## Work to be completed
Pictures in the data should be dropped; transcribe exactly the lines from the one that has "visiting dignitary." through the one that has "involves pharmacotherapy as".

## The data
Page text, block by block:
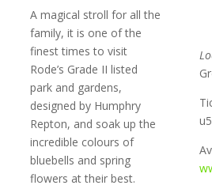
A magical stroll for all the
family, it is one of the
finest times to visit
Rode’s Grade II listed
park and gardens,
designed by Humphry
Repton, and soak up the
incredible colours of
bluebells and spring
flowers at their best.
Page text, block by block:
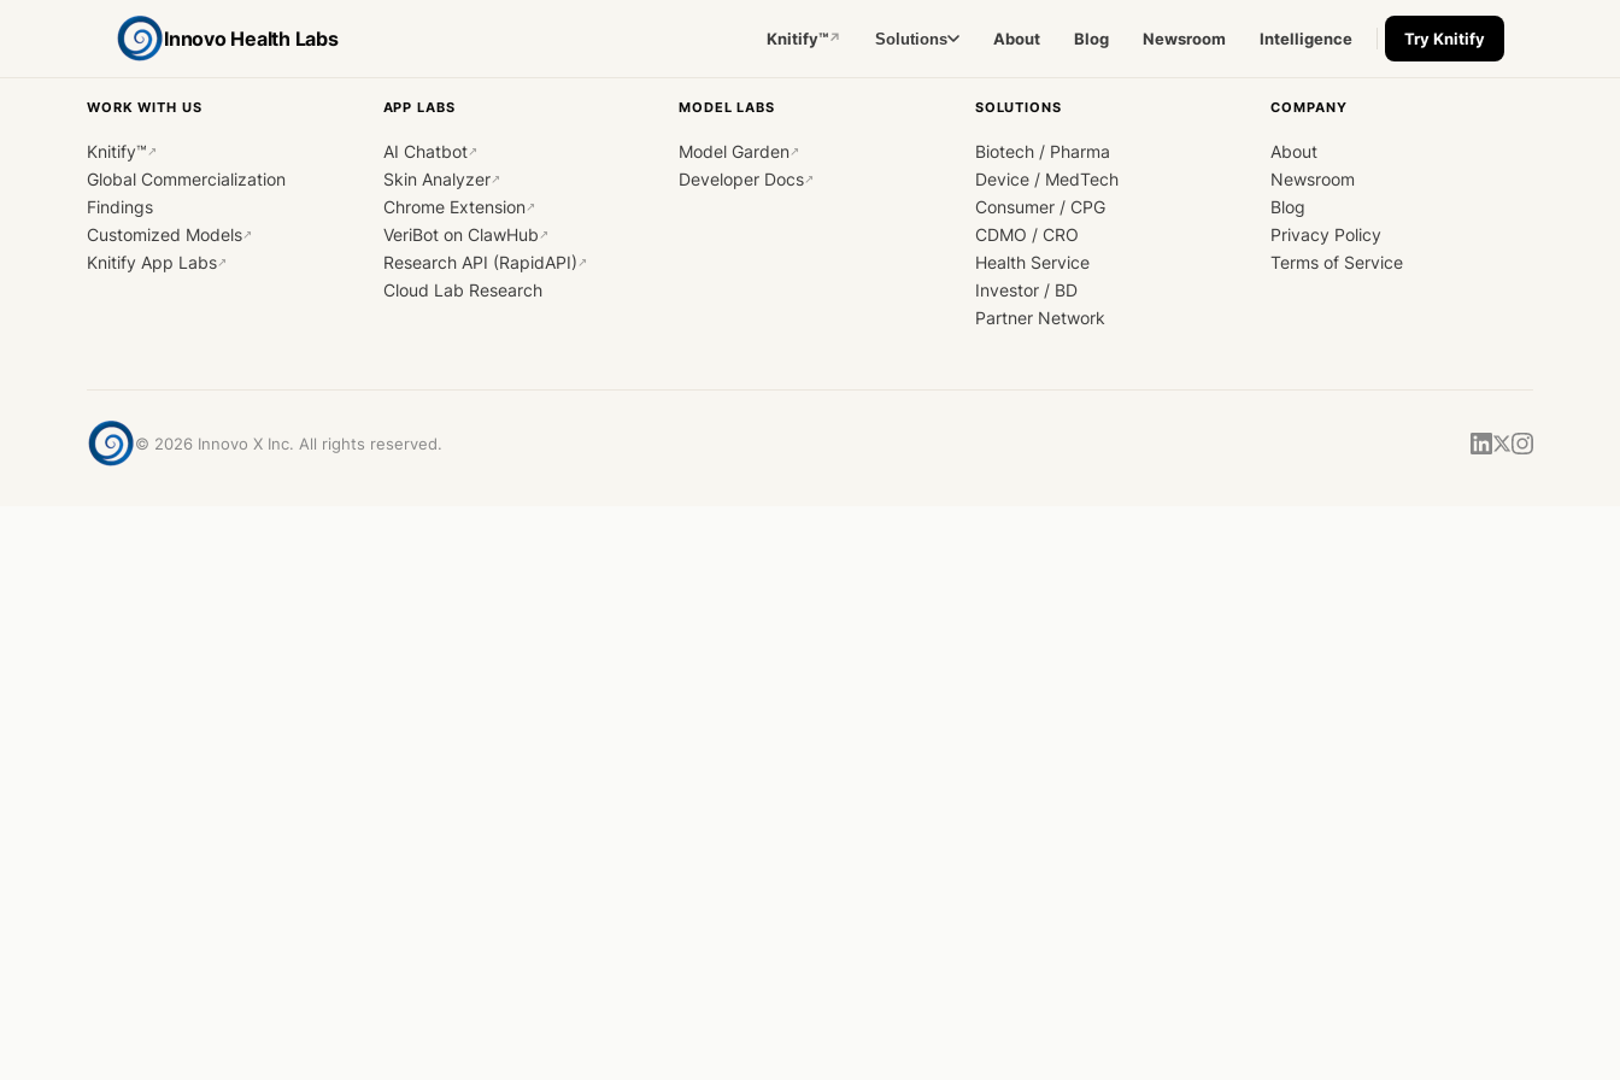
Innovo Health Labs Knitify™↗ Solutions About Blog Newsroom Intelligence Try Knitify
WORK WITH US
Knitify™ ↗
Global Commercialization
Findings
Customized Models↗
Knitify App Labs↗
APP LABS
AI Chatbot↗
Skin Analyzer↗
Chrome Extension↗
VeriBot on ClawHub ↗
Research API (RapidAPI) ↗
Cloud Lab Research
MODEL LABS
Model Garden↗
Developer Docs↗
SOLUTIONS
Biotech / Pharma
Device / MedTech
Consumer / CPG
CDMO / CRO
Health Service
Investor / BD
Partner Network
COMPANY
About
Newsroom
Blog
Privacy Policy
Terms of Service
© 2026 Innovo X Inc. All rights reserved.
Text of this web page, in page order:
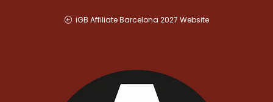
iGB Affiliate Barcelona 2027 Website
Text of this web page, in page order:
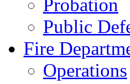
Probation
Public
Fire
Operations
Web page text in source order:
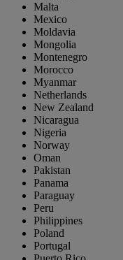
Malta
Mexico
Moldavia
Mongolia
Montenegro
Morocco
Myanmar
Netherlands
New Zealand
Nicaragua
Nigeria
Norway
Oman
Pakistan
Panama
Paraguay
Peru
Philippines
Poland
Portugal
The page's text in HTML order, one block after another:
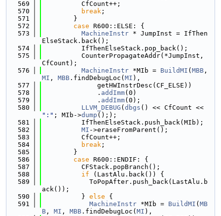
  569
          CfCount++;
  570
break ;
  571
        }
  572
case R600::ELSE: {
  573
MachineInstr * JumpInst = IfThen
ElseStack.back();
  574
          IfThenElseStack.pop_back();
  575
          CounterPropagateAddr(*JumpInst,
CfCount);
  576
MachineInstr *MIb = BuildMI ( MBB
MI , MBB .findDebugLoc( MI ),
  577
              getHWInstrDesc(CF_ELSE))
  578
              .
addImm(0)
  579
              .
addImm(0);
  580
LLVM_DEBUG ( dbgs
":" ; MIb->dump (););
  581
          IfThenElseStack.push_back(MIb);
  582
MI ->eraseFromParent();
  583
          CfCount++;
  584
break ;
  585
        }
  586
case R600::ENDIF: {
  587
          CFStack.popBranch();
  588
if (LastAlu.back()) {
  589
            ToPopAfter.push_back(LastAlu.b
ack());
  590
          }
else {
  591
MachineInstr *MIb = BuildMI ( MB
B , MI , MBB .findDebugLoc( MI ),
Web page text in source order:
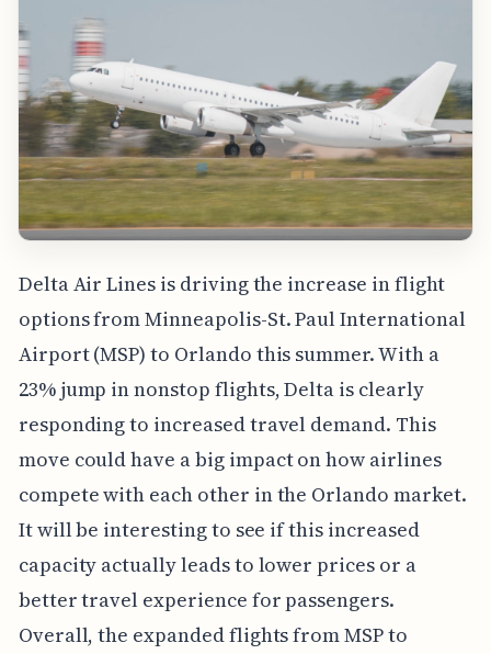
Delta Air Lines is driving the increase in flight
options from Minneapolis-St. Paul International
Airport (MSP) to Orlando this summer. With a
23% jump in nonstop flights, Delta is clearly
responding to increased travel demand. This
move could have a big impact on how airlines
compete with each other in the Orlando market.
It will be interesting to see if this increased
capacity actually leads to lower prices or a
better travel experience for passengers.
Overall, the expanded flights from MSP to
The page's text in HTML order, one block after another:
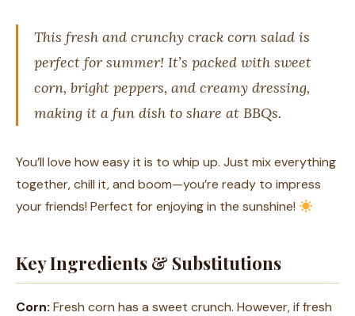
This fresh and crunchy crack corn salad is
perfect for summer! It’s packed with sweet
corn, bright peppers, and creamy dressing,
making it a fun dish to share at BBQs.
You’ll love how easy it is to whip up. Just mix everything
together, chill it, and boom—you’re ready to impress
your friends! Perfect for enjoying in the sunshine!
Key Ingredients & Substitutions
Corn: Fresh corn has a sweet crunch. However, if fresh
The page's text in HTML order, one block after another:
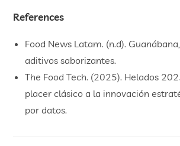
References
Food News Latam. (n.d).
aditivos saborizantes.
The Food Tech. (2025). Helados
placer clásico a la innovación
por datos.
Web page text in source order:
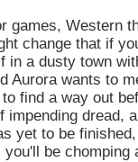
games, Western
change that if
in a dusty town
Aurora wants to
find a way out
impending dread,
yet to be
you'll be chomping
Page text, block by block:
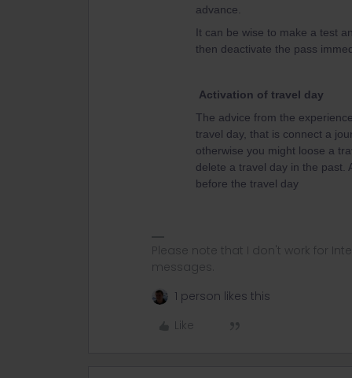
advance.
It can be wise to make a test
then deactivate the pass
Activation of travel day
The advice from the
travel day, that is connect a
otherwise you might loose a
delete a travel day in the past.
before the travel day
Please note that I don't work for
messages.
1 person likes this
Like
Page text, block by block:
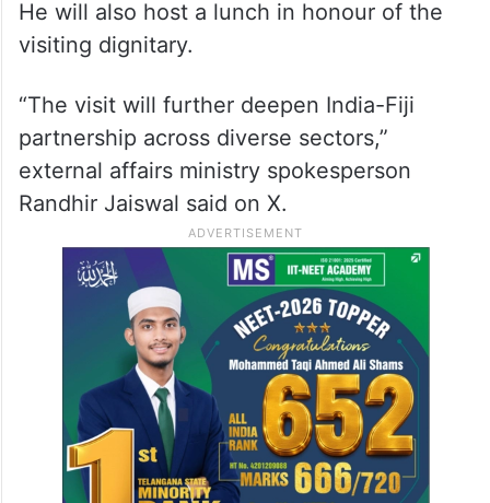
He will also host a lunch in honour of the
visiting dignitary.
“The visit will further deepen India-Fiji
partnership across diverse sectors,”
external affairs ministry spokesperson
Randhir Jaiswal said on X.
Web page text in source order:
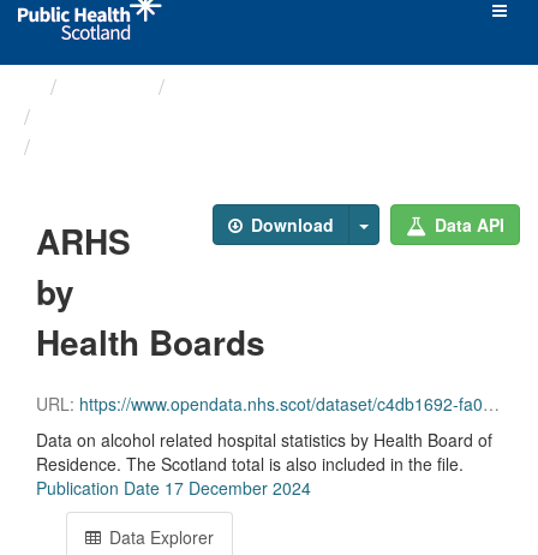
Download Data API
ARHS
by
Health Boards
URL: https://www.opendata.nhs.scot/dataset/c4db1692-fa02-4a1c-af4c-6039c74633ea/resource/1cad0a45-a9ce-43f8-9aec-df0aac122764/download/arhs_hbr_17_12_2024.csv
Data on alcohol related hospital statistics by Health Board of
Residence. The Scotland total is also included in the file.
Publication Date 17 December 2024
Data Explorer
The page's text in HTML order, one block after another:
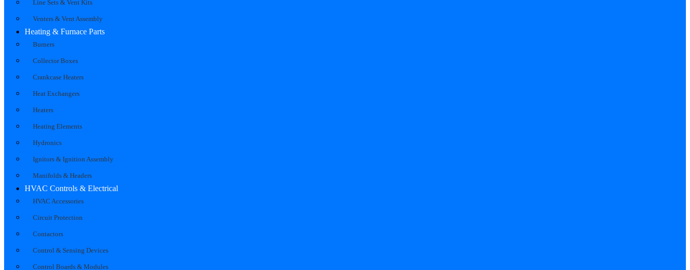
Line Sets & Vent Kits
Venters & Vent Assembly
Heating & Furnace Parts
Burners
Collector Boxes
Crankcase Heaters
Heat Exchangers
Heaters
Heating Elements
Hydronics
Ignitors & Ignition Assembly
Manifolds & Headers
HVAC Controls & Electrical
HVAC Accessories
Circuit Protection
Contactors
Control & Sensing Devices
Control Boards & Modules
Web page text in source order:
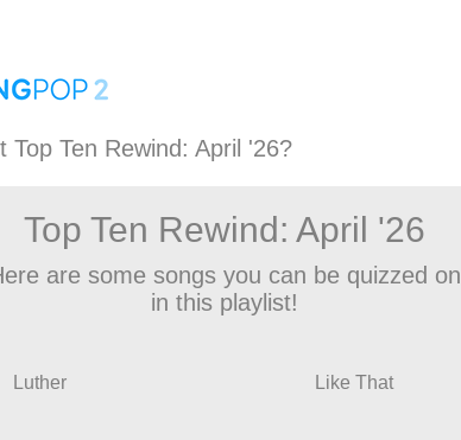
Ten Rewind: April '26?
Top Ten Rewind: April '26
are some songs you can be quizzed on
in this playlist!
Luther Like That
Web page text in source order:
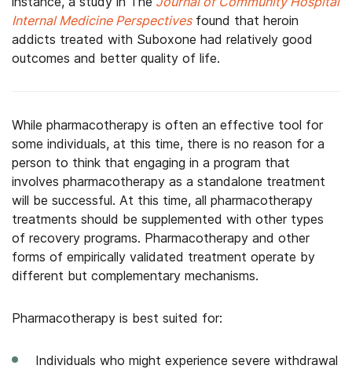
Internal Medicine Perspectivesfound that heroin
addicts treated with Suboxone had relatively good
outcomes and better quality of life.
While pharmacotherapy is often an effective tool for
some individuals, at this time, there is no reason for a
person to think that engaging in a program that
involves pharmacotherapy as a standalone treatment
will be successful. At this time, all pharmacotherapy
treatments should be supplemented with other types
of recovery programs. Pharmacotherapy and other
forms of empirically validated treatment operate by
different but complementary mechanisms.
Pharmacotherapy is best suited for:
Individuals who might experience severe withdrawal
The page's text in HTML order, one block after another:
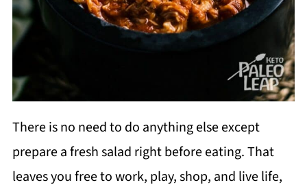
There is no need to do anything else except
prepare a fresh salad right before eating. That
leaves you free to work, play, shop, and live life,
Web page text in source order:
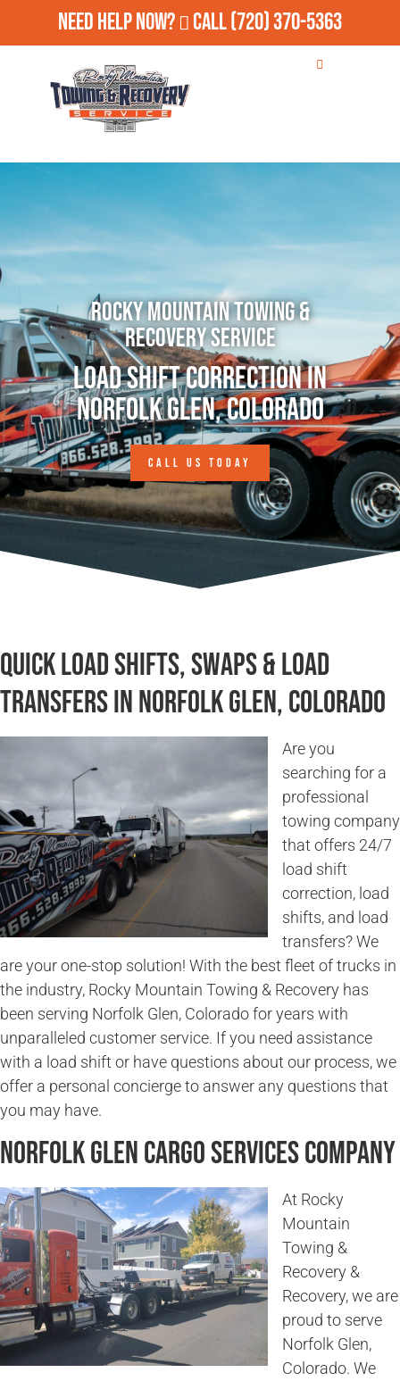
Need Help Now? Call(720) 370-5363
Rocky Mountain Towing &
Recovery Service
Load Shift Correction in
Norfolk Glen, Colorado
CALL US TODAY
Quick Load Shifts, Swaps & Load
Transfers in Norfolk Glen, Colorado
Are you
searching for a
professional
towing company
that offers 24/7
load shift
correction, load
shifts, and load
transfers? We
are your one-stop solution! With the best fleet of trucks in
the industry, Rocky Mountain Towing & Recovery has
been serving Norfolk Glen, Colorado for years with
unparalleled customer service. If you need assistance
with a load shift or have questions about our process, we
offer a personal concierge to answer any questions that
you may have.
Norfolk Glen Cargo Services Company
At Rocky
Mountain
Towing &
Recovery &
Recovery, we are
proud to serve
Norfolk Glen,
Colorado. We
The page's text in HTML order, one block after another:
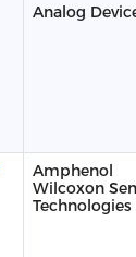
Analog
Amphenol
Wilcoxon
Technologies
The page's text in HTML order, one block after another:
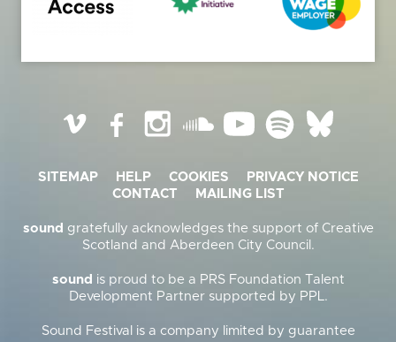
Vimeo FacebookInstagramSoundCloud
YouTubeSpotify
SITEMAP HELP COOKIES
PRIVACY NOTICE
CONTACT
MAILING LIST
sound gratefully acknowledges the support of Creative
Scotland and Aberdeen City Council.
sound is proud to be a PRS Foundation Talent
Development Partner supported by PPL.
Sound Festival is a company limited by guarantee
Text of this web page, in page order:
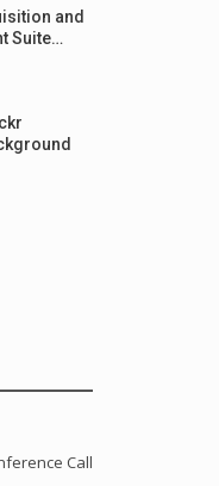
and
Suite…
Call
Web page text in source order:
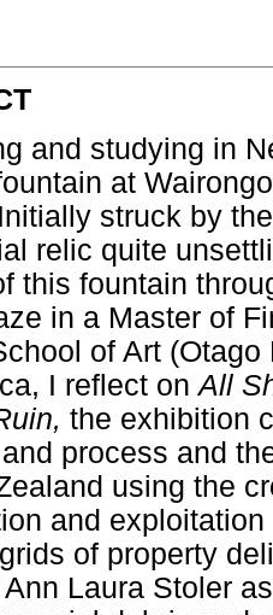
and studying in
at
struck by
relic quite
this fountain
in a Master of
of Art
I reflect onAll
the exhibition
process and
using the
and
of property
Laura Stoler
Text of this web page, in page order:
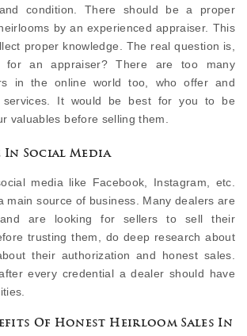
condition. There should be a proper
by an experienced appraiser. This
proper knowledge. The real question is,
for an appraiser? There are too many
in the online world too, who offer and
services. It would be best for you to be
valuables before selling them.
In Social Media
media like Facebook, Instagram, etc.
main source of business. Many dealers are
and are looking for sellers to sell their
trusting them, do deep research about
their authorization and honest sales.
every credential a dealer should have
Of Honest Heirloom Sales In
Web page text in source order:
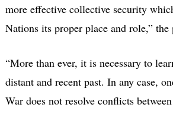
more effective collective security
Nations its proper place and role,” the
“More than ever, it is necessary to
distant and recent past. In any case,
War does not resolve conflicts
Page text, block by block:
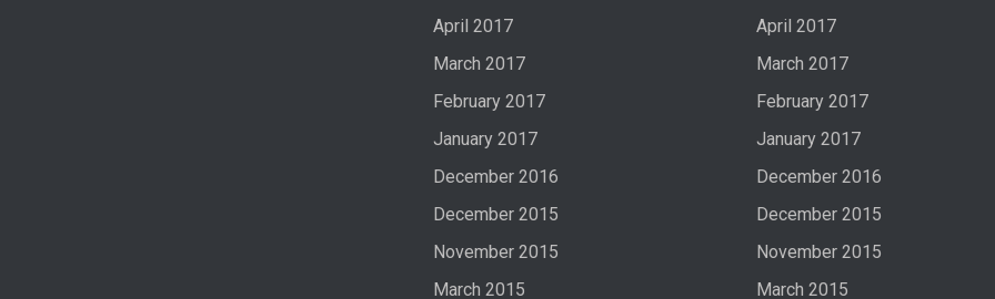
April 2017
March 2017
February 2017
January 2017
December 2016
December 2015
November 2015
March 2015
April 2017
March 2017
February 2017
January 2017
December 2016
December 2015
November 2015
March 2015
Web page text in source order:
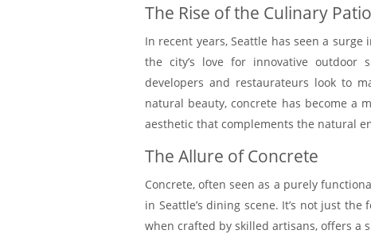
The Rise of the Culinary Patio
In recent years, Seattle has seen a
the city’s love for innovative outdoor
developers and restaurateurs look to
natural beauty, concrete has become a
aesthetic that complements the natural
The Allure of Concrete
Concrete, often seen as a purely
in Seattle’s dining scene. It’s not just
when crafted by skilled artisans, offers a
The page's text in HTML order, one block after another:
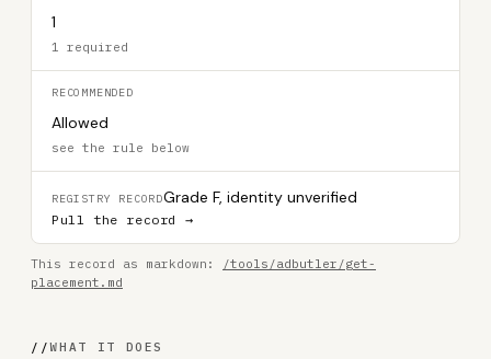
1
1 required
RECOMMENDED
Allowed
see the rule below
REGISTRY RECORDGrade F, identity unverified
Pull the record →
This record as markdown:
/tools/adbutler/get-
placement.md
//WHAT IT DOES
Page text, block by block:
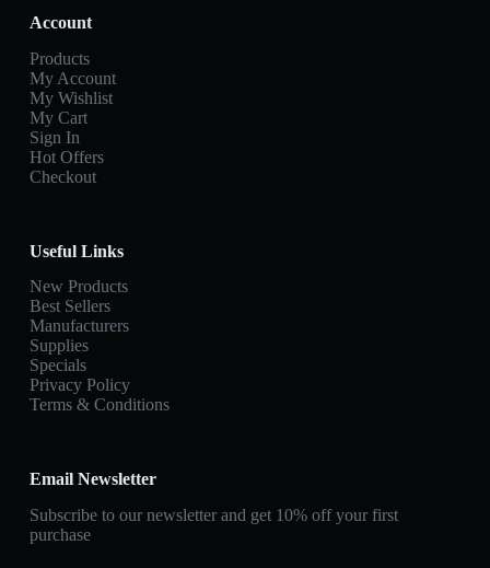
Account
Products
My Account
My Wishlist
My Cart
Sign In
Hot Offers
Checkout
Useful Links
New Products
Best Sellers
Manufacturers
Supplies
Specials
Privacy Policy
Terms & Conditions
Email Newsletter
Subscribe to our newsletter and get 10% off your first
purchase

## Answer to the problem
visiting dignitary.
“The visit will further deepen India-Fiji
partnership across diverse sectors,”
external affairs ministry spokesperson
Randhir Jaiswal said on X.
Web page text in source order:
Download Data API
ARHS
by
Health Boards
URL: https://www.opendata.nhs.scot/dataset/c4db1692-fa02-4a1c-af4c-6039c74633ea/resource/1cad0a45-a9ce-43f8-9aec-df0aac122764/download/arhs_hbr_17_12_2024.csv
Data on alcohol related hospital statistics by Health Board of
Residence. The Scotland total is also included in the file.
Publication Date 17 December 2024
Data Explorer
The page's text in HTML order, one block after another:
Line Sets & Vent Kits
Venters & Vent Assembly
Heating & Furnace Parts
Burners
Collector Boxes
Crankcase Heaters
Heat Exchangers
Heaters
Heating Elements
Hydronics
Ignitors & Ignition Assembly
Manifolds & Headers
HVAC Controls & Electrical
HVAC Accessories
Circuit Protection
Contactors
Control & Sensing Devices
Control Boards & Modules
Web page text in source order:
Ten Rewind: April '26?
Top Ten Rewind: April '26
are some songs you can be quizzed on
in this playlist!
Luther Like That
Web page text in source order:
Internal Medicine Perspectivesfound that heroin
addicts treated with Suboxone had relatively good
outcomes and better quality of life.
While pharmacotherapy is often an effective tool for
some individuals, at this time, there is no reason for a
person to think that engaging in a program that
involves pharmacotherapy as a standalone treatment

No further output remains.